Stonehenge Institute of Education & Archaeology

Part 2 Project 2002
Kristian Hyde
Lucy Thomas
University of Portsmouth | UK
The Visitor to the stones takes on the role of a pilgrim, who must enter a sacred domain as any pilgrim would approach a sacred place, with at least a modicum of acceptance, prior knowledge and purposeful intent.

There will be no intervention, just reaction to the forces already present. The spatial theme will focus on the configuration of the path and the issue of promenade. While forms and archetype’s scatter the landscape in reaction to ground forces, archaeology and the local geometry.

The historical avenue will be the point of entry into Nietzche’s notion of space, a force field generated by the dynamism of bodily movement. This pilgramatic approach to the stones will be a painful reminder of the weight of stone, following in the footsteps of ancestors.

Then from a festive calmness the temple would appear like scattered pebbles on the horizon, and with every footstep grow near.

Architecture is then involved, returned to the simple. . .

I am fascinated by the idea of the poetic, defined by the weight of truth in the work and its ability to reveal the totality of its ambition, and while architecture may still possess some of its tainted Heroism, through its exhausted ability to displace space, at the end of the day the task in hand for me is to inspire space with a feeling of great power and deep silence.

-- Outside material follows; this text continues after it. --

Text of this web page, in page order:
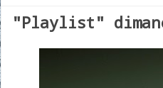
"Playlist"
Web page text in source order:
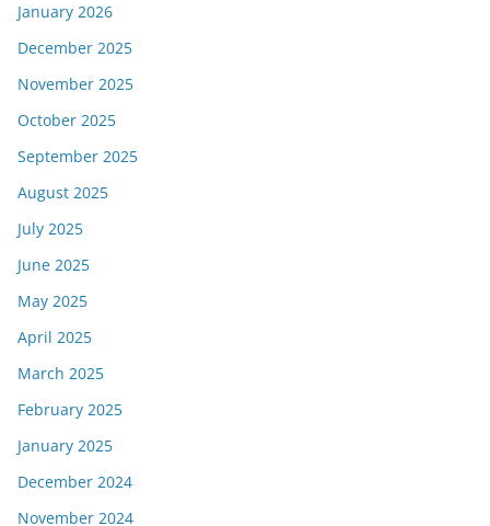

An architecture that in a profound way responds to the human condition, a kind of phenomenology of spirit.



STONEHENGE: A PLACE FOR LEARNING, ARCHAEOLOGY AND SPIRIT.

This thesis took on the almost impossible problem of a visitor’s centre at Stonehenge and quickly announced that no visitor’s centre was needed, rather a shift in culture that made the Henge a place of learning, storing knowledge (artefacts) and of pilgrimage.

With this approach, the landscape was explored as an ancient map and new buildings and places created to compliment and reinforce the past- the cultural tourist is is allowed distant views of the stones and a closer inspection becomes available by foot, or horseback (a stable block is provided as part of the ensemble) whilst museum and lecture facilities seek to educate. At every turn the architecture seems understated, earthbound and timeless, concerned more with framing views, experiences and particular points in a special place in the world- only with the flooded court framing an oratory for the spiritual aspects the stones may evoke does the language become perhaps too laden in concrete, sun and water. For the academic, an archive is created as a timber clad, mute box atop an earthen plinth, a kind of packing case for relics.

Overall, the design seeks a unity of architectural expression that recalls Kahn’s place making, Scarpa’s attention to detail and materiality.
A beautifully thought out thesis, immaculately presented without all the latest fashions and fads, without recourse to gimmicky computer generated forms (yet drawn on computer) that strives for a kind of architectural poetry. A thesis that perhaps a greater debt to T.S. Eliot than architecture school- what a relief.